Sep 5 12:16:12 exahostdb01 kernel: lsof D 0000000000000000 0 65691 65680 0x00000080
Sep 5 12:16:12 exahostdb01 kernel: ffff88116ec7bc08 0000000000000082 0000000000000000 ffffffffadf60c48
Sep 5 12:16:12 exahostdb01 kernel: ffff88355e6ea080 ffffffff81aae4c0 ffff88355e6ea450 0000000176b6fa52
Sep 5 12:16:12 exahostdb01 kernel: 000000006ec7bc98 0000000000000000 0000000000000000 ffff88355e6ea080
Sep 5 12:16:12 exahostdb01 kernel: Call Trace:
Sep 5 12:16:12 exahostdb01 kernel: [<ffffffff814569cc>] io_schedule+0x42/0x5c
Sep 5 12:16:12 exahostdb01 kernel: [<ffffffffa0614b02>] nfs_wait_bit_uninterruptible+0xe/0x12 [nfs]
Sep 5 12:16:12 exahostdb01 kernel: [<ffffffff81456efb>] __wait_on_bit+0x4a/0x7c
Sep 5 12:16:12 exahostdb01 kernel: [<ffffffffa0614af4>] ? nfs_wait_bit_uninterruptible+0x0/0x12 [nfs]
Sep 5 12:16:12 exahostdb01 kernel: [<ffffffffa0614af4>] ? nfs_wait_bit_uninterruptible+0x0/0x12 [nfs]

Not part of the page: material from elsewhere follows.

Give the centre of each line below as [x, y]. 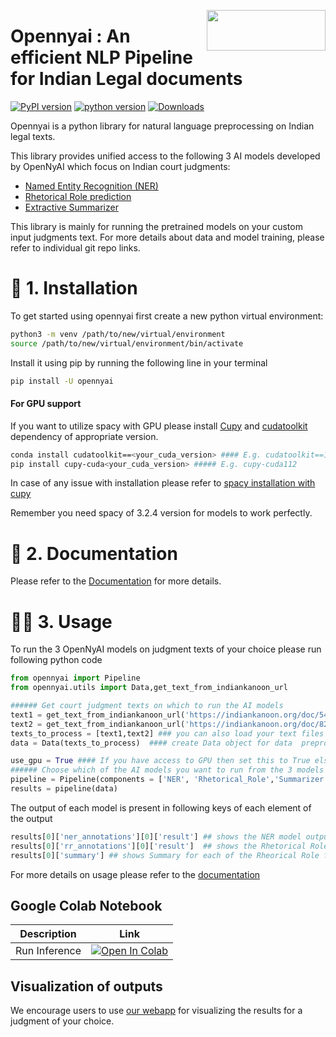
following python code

Sep 5 12:16:12 exahostdb01 kernel: [<ffffffff81456fa0>] out_of_line_wait_on_bit+0x73/0x80
Sep 5 12:16:12 exahostdb01 kernel: [<ffffffff8107706d>] ? wake_bit_function+0x0/0x2f
Sep 5 12:16:12 exahostdb01 kernel: [<ffffffffa0614af2>] nfs_wait_on_request+0x2b/0x2d [nfs]
Sep 5 12:16:12 exahostdb01 kernel: [<ffffffffa0618a6c>] nfs_sync_mapping_wait+0xec/0x1fa [nfs]
Sep 5 12:16:12 exahostdb01 kernel: [<ffffffffa0619073>] nfs_write_mapping+0x77/0x9e [nfs]
Sep 5 12:16:12 exahostdb01 kernel: [<ffffffff810432d6>] ? should_resched+0xe/0x2f
Sep 5 12:16:12 exahostdb01 kernel: [<ffffffffa06190b4>] nfs_wb_nocommit+0x1a/0x1c [nfs]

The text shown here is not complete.